● Work task
Keep only the lines of the listing that include the word "used", and copy them.
===============
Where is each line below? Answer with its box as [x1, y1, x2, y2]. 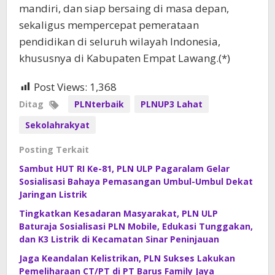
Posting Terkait [19, 143, 89, 155]
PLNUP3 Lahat [141, 98, 203, 110]
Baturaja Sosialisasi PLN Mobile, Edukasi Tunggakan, [19, 220, 253, 232]
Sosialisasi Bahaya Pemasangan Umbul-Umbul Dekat [19, 175, 253, 187]
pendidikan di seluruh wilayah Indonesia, [19, 34, 220, 48]
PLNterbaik [74, 98, 124, 110]
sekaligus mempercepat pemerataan [19, 17, 199, 32]
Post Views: [34, 79, 87, 94]
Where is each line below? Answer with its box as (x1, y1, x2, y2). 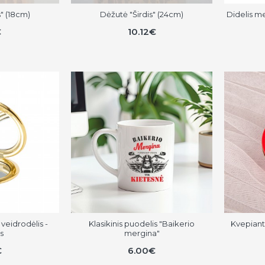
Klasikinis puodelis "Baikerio (89, 218, 195, 228)
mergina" (124, 228, 160, 238)
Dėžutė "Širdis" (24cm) (100, 9, 184, 20)
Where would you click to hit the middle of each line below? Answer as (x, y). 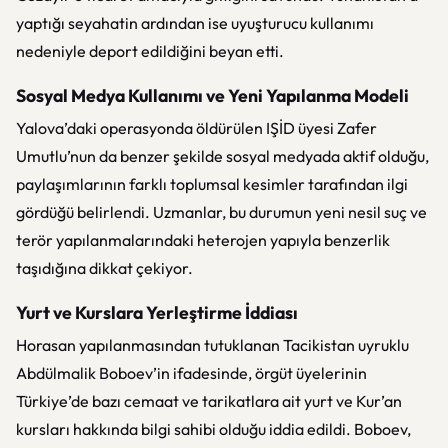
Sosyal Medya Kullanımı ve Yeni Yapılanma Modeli (212, 95)
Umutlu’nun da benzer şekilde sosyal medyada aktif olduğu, (222, 156)
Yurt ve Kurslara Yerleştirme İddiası (157, 312)
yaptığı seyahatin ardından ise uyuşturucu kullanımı (195, 23)
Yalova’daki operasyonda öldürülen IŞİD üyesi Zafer (196, 128)
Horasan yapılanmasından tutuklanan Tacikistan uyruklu (212, 345)
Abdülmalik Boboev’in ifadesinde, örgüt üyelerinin (191, 373)
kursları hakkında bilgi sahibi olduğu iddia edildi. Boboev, (213, 429)
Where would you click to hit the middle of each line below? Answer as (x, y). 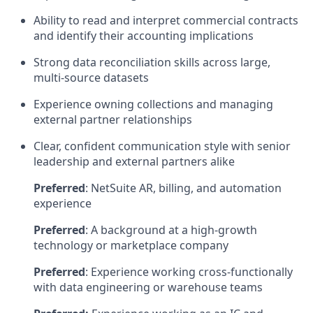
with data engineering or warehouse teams (148, 287)
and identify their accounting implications (144, 35)
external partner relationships (113, 119)
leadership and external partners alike (134, 161)
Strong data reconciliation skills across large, (152, 62)
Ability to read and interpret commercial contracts (166, 20)
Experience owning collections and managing (153, 104)
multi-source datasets (91, 77)
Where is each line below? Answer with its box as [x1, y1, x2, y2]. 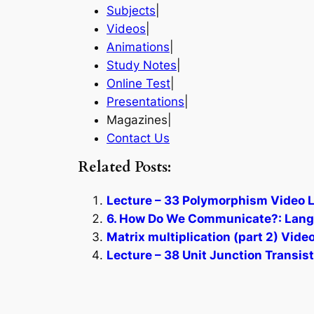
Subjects [107, 3, 156, 18]
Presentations [107, 94, 184, 109]
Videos [107, 21, 146, 36]
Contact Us [107, 130, 170, 145]
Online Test [107, 76, 170, 90]
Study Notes [107, 57, 177, 72]
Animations [107, 39, 170, 54]
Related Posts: [78, 157, 171, 178]
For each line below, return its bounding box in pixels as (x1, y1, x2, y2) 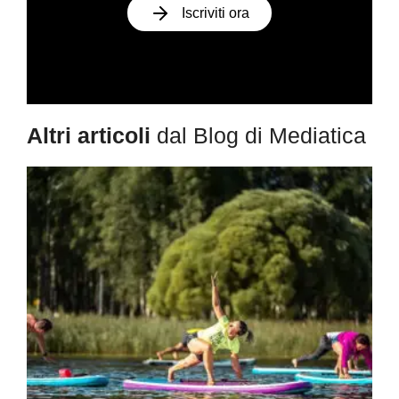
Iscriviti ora (182, 5, 249, 21)
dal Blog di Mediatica (157, 123, 366, 149)
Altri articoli (27, 123, 157, 149)
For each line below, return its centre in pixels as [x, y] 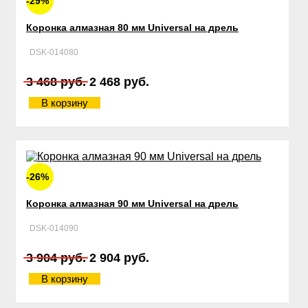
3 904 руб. [56, 257]
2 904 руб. [119, 257]
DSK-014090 [54, 228]
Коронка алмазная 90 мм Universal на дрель [132, 203]
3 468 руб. [56, 81]
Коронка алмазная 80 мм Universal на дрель [132, 27]
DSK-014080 [54, 52]
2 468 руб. [119, 81]
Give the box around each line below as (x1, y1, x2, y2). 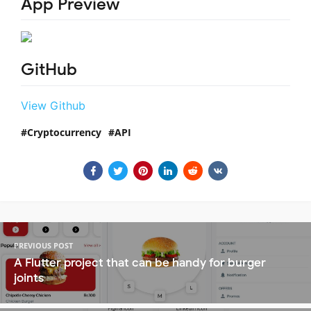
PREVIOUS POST (14, 239, 73, 251)
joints (14, 270, 44, 285)
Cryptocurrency (27, 125, 101, 139)
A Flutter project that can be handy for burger (14, 255, 266, 270)
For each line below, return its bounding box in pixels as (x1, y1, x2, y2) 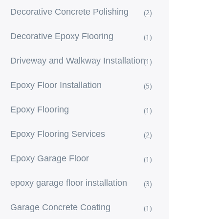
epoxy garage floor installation (10, 178, 127, 188)
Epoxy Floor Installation (10, 80, 102, 90)
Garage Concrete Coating (10, 202, 110, 212)
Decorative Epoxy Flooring (10, 31, 113, 41)
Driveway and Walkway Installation (10, 56, 145, 66)
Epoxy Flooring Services (10, 129, 105, 139)
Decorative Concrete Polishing (10, 7, 129, 17)
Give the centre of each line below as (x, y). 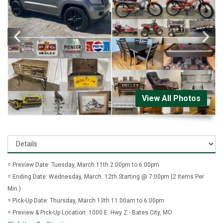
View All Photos (171, 98)
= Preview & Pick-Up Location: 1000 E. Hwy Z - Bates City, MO (90, 212)
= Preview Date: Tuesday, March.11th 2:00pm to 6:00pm (83, 165)
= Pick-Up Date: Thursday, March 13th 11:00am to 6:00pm (86, 200)
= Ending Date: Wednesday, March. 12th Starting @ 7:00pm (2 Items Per (106, 176)
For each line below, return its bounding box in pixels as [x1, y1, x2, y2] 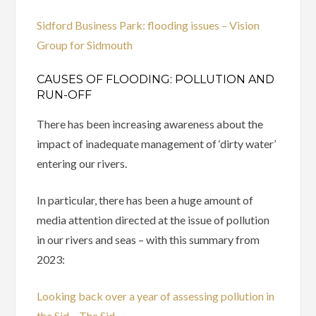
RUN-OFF [37, 88, 92, 102]
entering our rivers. [37, 157, 128, 171]
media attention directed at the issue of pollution [37, 213, 270, 227]
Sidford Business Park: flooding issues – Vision [37, 18, 260, 32]
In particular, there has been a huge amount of [37, 193, 254, 207]
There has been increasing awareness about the [37, 117, 264, 131]
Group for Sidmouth [37, 38, 133, 52]
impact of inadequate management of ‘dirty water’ [37, 137, 276, 151]
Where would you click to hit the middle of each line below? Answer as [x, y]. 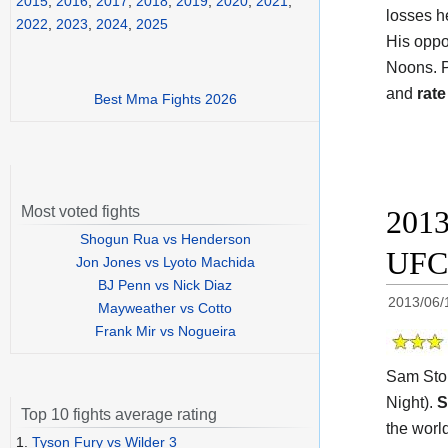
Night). [411, 403]
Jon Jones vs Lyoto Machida [165, 262]
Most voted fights [80, 212]
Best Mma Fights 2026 [165, 99]
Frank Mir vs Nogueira [165, 331]
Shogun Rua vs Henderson [165, 239]
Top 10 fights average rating [119, 415]
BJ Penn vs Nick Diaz [165, 285]
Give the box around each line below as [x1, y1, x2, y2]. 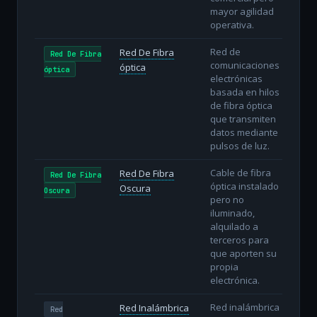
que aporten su [209, 246, 277, 260]
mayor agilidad [209, 4, 274, 18]
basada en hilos [209, 85, 279, 98]
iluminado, [209, 206, 255, 219]
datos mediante [209, 125, 278, 139]
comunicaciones [209, 58, 279, 71]
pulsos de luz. [209, 139, 270, 152]
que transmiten [209, 112, 276, 125]
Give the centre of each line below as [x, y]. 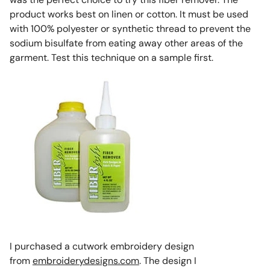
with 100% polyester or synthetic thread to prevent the [130, 28]
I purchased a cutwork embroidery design [102, 246]
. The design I [168, 261]
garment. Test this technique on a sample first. [111, 57]
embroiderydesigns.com [86, 261]
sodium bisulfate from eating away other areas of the [126, 43]
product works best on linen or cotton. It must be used [129, 14]
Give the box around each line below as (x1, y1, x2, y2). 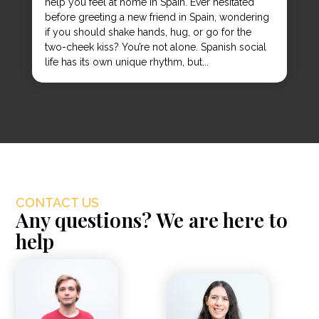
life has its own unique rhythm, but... (44, 56, 209, 68)
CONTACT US (16, 195, 100, 211)
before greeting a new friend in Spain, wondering (44, 11, 269, 23)
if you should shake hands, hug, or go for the (44, 26, 251, 38)
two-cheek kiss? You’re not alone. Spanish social (44, 41, 266, 53)
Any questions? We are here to (16, 206, 288, 234)
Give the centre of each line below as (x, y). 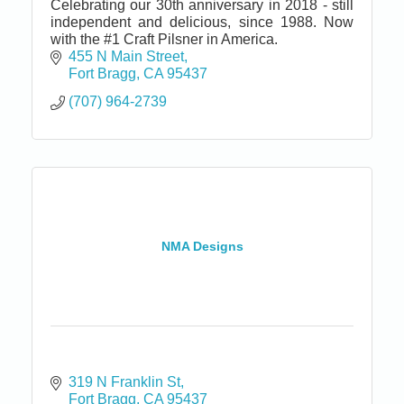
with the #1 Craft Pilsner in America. (164, 39)
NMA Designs (202, 247)
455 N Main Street (126, 56)
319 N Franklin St (124, 381)
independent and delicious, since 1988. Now (202, 22)
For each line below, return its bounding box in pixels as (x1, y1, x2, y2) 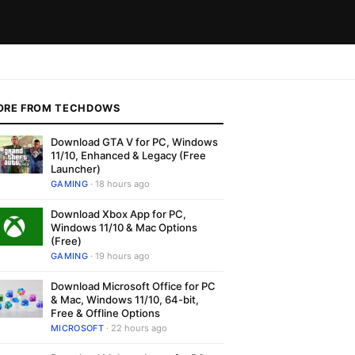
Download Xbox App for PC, (51, 208, 186, 220)
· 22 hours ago (103, 323, 167, 334)
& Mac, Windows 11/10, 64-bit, (51, 293, 199, 306)
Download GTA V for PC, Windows (51, 136, 218, 148)
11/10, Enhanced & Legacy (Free (51, 149, 206, 162)
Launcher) (51, 162, 101, 175)
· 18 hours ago (87, 178, 150, 189)
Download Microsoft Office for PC (51, 280, 216, 292)
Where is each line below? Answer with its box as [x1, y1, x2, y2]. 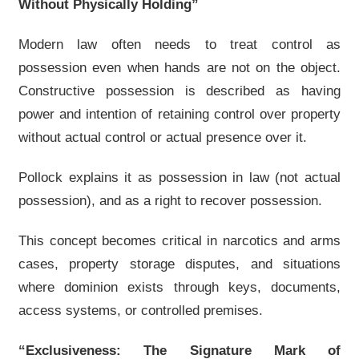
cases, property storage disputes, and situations [18, 256, 341, 272]
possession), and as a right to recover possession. [18, 192, 322, 208]
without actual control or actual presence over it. [18, 129, 307, 145]
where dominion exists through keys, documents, [18, 279, 341, 295]
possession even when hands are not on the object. [18, 59, 341, 75]
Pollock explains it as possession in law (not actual [18, 169, 341, 185]
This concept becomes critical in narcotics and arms [18, 232, 341, 248]
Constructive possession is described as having [18, 83, 341, 99]
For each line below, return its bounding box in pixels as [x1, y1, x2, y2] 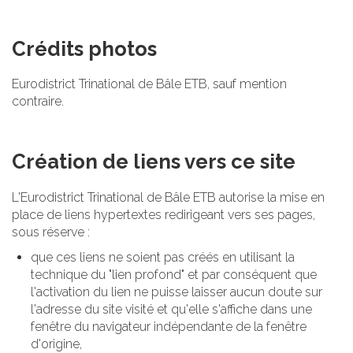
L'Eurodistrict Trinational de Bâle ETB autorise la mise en [12, 189, 325, 205]
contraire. [12, 94, 64, 110]
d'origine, [31, 336, 82, 351]
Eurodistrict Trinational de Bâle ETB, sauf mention [12, 76, 287, 92]
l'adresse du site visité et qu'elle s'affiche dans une [31, 301, 312, 317]
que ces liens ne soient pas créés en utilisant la [31, 249, 295, 265]
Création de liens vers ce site [12, 150, 295, 174]
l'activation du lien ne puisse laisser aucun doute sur [31, 284, 322, 299]
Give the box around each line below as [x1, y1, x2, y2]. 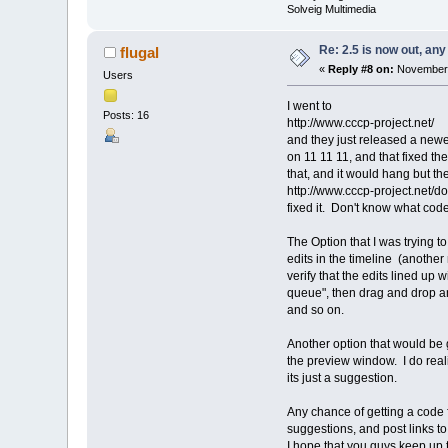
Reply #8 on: [328, 63, 395, 76]
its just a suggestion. [286, 371, 397, 386]
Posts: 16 [103, 109, 150, 122]
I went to [286, 99, 332, 114]
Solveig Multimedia [286, 3, 376, 16]
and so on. [286, 303, 344, 318]
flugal [119, 44, 159, 62]
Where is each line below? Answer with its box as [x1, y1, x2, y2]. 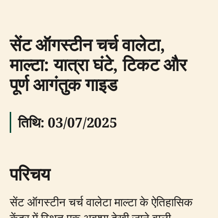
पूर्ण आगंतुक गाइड [10, 73, 117, 96]
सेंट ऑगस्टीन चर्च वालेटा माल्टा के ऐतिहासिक [10, 194, 193, 210]
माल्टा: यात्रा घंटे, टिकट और [10, 53, 187, 76]
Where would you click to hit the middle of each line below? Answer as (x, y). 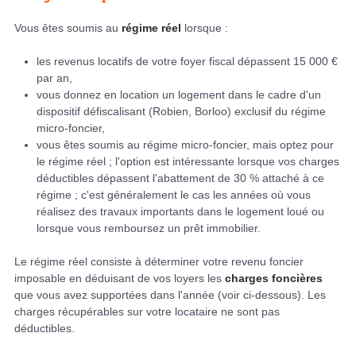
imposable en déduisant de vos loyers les (120, 279)
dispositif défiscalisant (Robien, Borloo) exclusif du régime (181, 112)
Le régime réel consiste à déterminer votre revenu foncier (159, 262)
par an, (54, 78)
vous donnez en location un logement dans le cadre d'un (179, 95)
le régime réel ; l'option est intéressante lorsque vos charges (188, 162)
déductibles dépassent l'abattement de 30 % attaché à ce (180, 178)
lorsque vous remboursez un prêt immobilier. (149, 228)
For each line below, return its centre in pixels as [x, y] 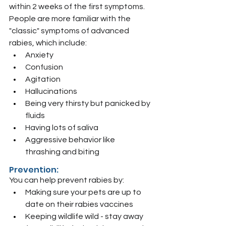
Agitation [43, 79]
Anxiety [39, 55]
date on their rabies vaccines [79, 204]
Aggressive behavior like [71, 140]
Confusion [44, 67]
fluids [35, 116]
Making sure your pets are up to [84, 192]
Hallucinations [51, 91]
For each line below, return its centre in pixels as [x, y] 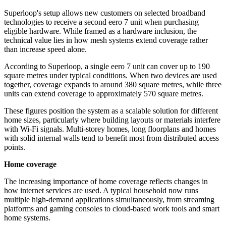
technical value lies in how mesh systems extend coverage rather [106, 40]
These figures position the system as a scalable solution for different [111, 111]
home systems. [27, 218]
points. [15, 147]
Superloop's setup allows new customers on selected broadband [105, 13]
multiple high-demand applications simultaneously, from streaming [109, 200]
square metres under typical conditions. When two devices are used [110, 76]
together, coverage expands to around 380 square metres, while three [113, 85]
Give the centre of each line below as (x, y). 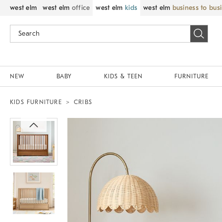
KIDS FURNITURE (36, 102)
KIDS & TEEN (123, 76)
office (81, 8)
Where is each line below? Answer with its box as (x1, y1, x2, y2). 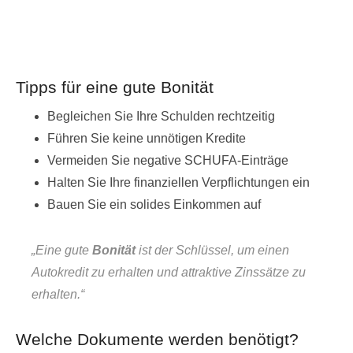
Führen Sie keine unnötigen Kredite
===============
● Task response
product works best on linen or cotton. It must be used [129, 14]
square metres under typical conditions. When two devices are used [110, 76]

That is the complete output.